╭─ RAW DATA

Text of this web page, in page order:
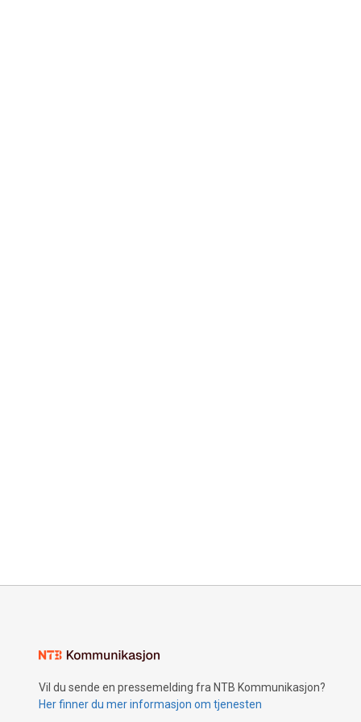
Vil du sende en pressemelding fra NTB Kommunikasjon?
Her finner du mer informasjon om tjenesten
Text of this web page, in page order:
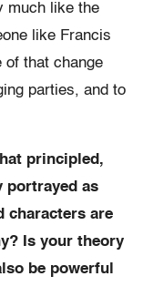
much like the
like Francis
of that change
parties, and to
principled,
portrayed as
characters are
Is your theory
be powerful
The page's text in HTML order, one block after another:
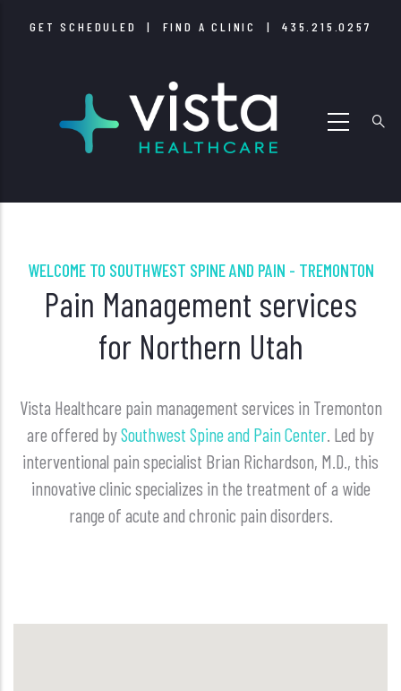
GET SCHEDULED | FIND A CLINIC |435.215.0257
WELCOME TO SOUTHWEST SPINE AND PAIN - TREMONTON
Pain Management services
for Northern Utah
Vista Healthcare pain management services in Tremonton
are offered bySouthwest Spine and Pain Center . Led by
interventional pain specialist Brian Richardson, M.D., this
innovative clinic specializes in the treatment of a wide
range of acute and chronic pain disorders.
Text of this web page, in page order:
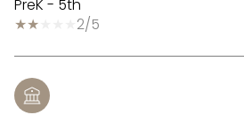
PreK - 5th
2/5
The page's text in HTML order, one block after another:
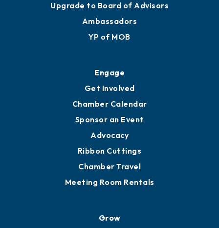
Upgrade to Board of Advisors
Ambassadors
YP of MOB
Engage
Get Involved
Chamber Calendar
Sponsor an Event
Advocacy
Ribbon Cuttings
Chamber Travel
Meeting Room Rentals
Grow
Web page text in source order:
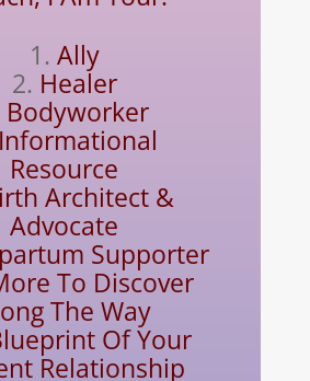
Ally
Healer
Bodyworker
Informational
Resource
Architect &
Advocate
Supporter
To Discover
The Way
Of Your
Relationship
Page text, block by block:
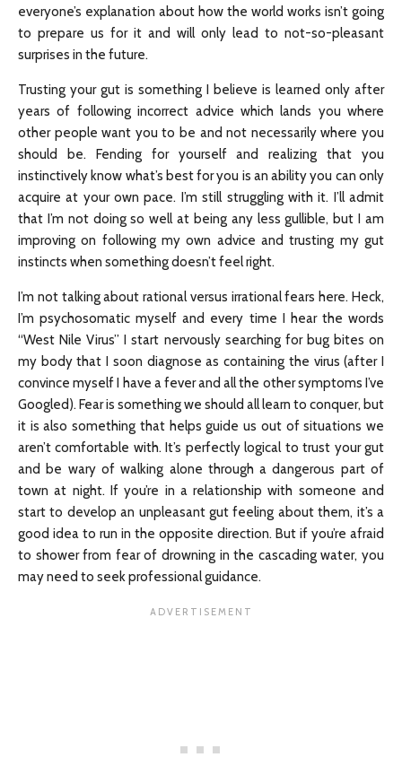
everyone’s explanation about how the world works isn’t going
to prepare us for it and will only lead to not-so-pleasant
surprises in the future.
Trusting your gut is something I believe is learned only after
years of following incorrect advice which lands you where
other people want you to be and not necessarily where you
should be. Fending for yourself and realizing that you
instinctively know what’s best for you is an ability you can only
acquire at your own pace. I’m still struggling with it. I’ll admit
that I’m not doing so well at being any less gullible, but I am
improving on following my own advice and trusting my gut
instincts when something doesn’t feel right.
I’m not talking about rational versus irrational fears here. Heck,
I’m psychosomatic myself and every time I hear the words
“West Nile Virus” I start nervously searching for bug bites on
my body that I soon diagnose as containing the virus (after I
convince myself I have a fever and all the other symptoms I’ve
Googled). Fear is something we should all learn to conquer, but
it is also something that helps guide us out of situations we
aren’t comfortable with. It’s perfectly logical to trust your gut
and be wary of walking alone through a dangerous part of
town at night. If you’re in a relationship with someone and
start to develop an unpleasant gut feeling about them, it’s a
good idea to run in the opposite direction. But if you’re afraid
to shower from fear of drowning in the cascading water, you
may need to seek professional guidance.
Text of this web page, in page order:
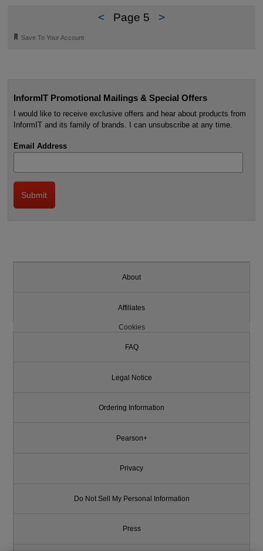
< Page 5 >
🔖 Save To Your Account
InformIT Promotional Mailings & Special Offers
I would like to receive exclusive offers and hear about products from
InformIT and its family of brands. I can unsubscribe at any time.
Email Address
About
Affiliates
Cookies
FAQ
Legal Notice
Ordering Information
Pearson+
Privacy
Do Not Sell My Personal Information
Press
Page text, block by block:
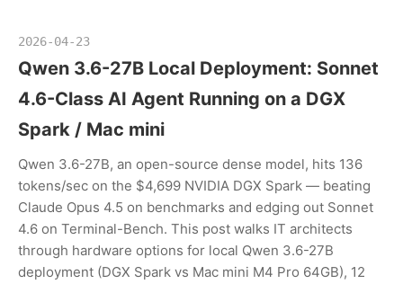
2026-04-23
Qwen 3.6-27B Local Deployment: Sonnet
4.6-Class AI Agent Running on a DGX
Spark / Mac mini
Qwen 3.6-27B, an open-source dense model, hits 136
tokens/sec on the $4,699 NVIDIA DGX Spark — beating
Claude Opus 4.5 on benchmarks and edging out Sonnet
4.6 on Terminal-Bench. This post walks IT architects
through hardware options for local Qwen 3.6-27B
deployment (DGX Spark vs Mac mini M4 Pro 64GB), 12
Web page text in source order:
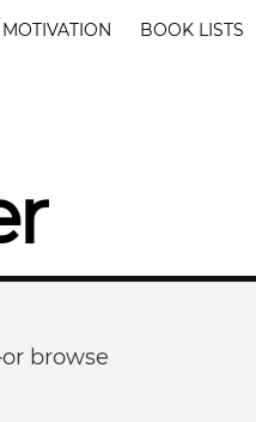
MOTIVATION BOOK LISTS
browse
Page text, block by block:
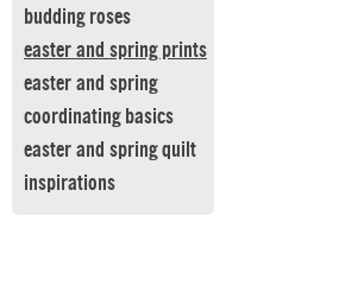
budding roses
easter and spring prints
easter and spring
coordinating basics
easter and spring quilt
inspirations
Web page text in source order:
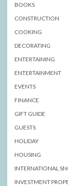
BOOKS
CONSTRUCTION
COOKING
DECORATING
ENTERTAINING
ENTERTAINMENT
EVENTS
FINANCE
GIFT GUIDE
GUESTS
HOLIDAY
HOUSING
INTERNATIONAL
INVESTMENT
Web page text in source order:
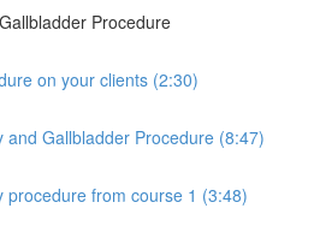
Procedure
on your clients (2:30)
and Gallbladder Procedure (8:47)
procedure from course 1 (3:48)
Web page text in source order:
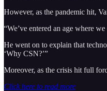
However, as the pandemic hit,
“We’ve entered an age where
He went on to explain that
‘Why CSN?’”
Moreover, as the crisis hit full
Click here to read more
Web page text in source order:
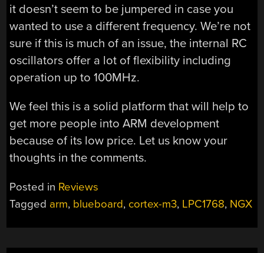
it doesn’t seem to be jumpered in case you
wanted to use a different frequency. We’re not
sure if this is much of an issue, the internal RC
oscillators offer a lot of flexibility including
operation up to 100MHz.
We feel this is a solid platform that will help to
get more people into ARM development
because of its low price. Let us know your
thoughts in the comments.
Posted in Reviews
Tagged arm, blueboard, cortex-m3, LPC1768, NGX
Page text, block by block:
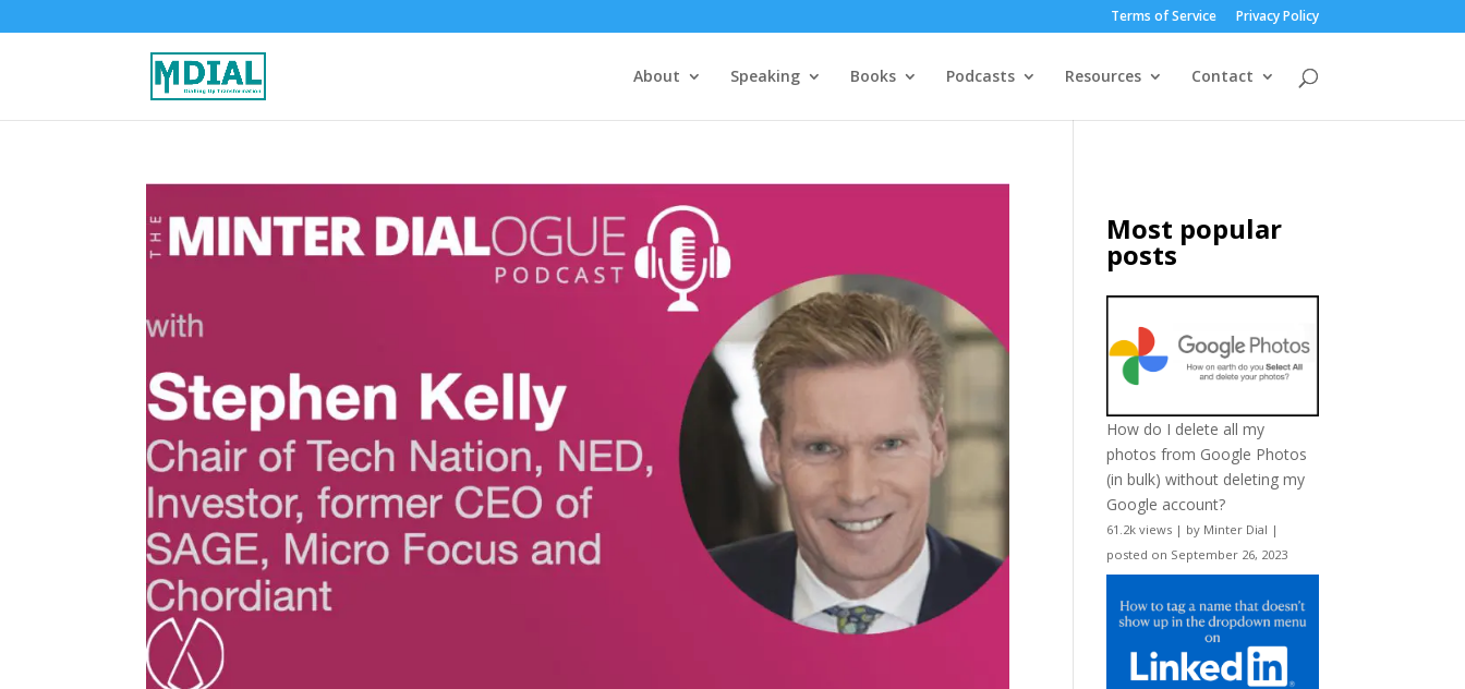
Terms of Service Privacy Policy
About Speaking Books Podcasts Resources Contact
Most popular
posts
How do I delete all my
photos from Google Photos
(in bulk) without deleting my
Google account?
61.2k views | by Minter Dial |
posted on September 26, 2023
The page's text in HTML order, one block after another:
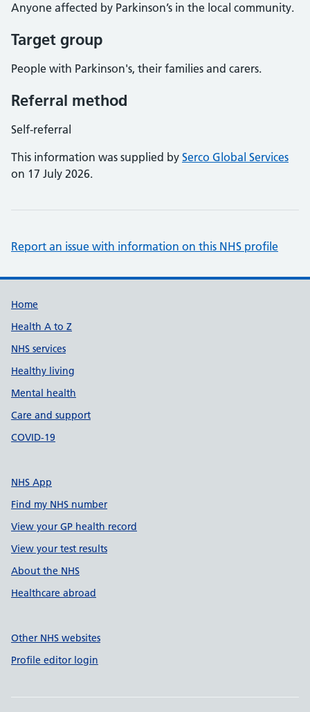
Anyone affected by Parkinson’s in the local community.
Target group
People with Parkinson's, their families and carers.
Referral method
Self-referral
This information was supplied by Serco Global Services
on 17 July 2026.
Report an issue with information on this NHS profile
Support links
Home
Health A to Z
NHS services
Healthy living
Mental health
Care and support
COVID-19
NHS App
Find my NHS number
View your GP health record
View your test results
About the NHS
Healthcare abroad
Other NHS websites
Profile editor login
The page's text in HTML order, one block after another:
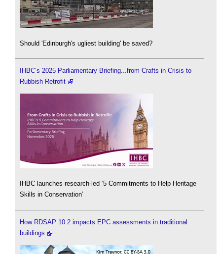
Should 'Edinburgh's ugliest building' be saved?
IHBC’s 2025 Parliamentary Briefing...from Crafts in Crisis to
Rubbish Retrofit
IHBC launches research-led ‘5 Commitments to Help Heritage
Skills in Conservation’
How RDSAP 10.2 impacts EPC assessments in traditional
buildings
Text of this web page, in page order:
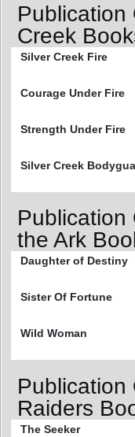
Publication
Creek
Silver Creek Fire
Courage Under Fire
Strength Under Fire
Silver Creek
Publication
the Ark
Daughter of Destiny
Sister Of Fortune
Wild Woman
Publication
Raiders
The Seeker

╰─

- _ACTIVITY_
Give back the full listing above word for word, and let no picture through.

- _PROBLEM SOLUTION_
Text of this web page, in page order:
Vil du sende en pressemelding fra NTB Kommunikasjon?
Her finner du mer informasjon om tjenesten
Text of this web page, in page order:
much like the
like Francis
of that change
parties, and to
principled,
portrayed as
characters are
Is your theory
be powerful
The page's text in HTML order, one block after another:
GET SCHEDULED | FIND A CLINIC |435.215.0257
WELCOME TO SOUTHWEST SPINE AND PAIN - TREMONTON
Pain Management services
for Northern Utah
Vista Healthcare pain management services in Tremonton
are offered bySouthwest Spine and Pain Center . Led by
interventional pain specialist Brian Richardson, M.D., this
innovative clinic specializes in the treatment of a wide
range of acute and chronic pain disorders.
Text of this web page, in page order:
PreK - 5th
2/5
The page's text in HTML order, one block after another:
Upgrade to Board of Advisors
Ambassadors
YP of MOB
Engage
Get Involved
Chamber Calendar
Sponsor an Event
Advocacy
Ribbon Cuttings
Chamber Travel
Meeting Room Rentals
Grow
Web page text in source order:
Ally
Healer
Bodyworker
Informational
Resource
Architect &
Advocate
Supporter
To Discover
The Way
Of Your
Relationship
Page text, block by block:
everyone’s explanation about how the world works isn’t going
to prepare us for it and will only lead to not-so-pleasant
surprises in the future.
Trusting your gut is something I believe is learned only after
years of following incorrect advice which lands you where
other people want you to be and not necessarily where you
should be. Fending for yourself and realizing that you
instinctively know what’s best for you is an ability you can only
acquire at your own pace. I’m still struggling with it. I’ll admit
that I’m not doing so well at being any less gullible, but I am
improving on following my own advice and trusting my gut
instincts when something doesn’t feel right.
I’m not talking about rational versus irrational fears here. Heck,
I’m psychosomatic myself and every time I hear the words
“West Nile Virus” I start nervously searching for bug bites on
my body that I soon diagnose as containing the virus (after I
convince myself I have a fever and all the other symptoms I’ve
Googled). Fear is something we should all learn to conquer, but
it is also something that helps guide us out of situations we
aren’t comfortable with. It’s perfectly logical to trust your gut
and be wary of walking alone through a dangerous part of
town at night. If you’re in a relationship with someone and
start to develop an unpleasant gut feeling about them, it’s a
good idea to run in the opposite direction. But if you’re afraid
to shower from fear of drowning in the cascading water, you
may need to seek professional guidance.
Text of this web page, in page order:
< Page 5 >
🔖 Save To Your Account
InformIT Promotional Mailings & Special Offers
I would like to receive exclusive offers and hear about products from
InformIT and its family of brands. I can unsubscribe at any time.
Email Address
About
Affiliates
Cookies
FAQ
Legal Notice
Ordering Information
Pearson+
Privacy
Do Not Sell My Personal Information
Press
Page text, block by block:
2026-04-23
Qwen 3.6-27B Local Deployment: Sonnet
4.6-Class AI Agent Running on a DGX
Spark / Mac mini
Qwen 3.6-27B, an open-source dense model, hits 136
tokens/sec on the $4,699 NVIDIA DGX Spark — beating
Claude Opus 4.5 on benchmarks and edging out Sonnet
4.6 on Terminal-Bench. This post walks IT architects
through hardware options for local Qwen 3.6-27B
deployment (DGX Spark vs Mac mini M4 Pro 64GB), 12
Web page text in source order:
MOTIVATION BOOK LISTS
browse
Page text, block by block:
budding roses
easter and spring prints
easter and spring
coordinating basics
easter and spring quilt
inspirations
Web page text in source order:
BOOKS
CONSTRUCTION
COOKING
DECORATING
ENTERTAINING
ENTERTAINMENT
EVENTS
FINANCE
GIFT GUIDE
GUESTS
HOLIDAY
HOUSING
INTERNATIONAL
INVESTMENT
Web page text in source order:
Procedure
on your clients (2:30)
and Gallbladder Procedure (8:47)
procedure from course 1 (3:48)
Web page text in source order:
However, as the pandemic hit,
“We’ve entered an age where
He went on to explain that
‘Why CSN?’”
Moreover, as the crisis hit full
Click here to read more
Web page text in source order:
it doesn’t seem to be jumpered in case you
wanted to use a different frequency. We’re not
sure if this is much of an issue, the internal RC
oscillators offer a lot of flexibility including
operation up to 100MHz.
We feel this is a solid platform that will help to
get more people into ARM development
because of its low price. Let us know your
thoughts in the comments.
Posted in Reviews
Tagged arm, blueboard, cortex-m3, LPC1768, NGX
Page text, block by block:
Terms of Service Privacy Policy
About Speaking Books Podcasts Resources Contact
Most popular
posts
How do I delete all my
photos from Google Photos
(in bulk) without deleting my
Google account?
61.2k views | by Minter Dial |
posted on September 26, 2023
The page's text in HTML order, one block after another:
Anyone affected by Parkinson’s in the local community.
Target group
People with Parkinson's, their families and carers.
Referral method
Self-referral
This information was supplied by Serco Global Services
on 17 July 2026.
Report an issue with information on this NHS profile
Support links
Home
Health A to Z
NHS services
Healthy living
Mental health
Care and support
COVID-19
NHS App
Find my NHS number
View your GP health record
View your test results
About the NHS
Healthcare abroad
Other NHS websites
Profile editor login
The page's text in HTML order, one block after another:
Should 'Edinburgh's ugliest building' be saved?
IHBC’s 2025 Parliamentary Briefing...from Crafts in Crisis to
Rubbish Retrofit
IHBC launches research-led ‘5 Commitments to Help Heritage
Skills in Conservation’
How RDSAP 10.2 impacts EPC assessments in traditional
buildings
Text of this web page, in page order:
Publication
Creek
Silver Creek Fire
Courage Under Fire
Strength Under Fire
Silver Creek
Publication
the Ark
Daughter of Destiny
Sister Of Fortune
Wild Woman
Publication
Raiders
The Seeker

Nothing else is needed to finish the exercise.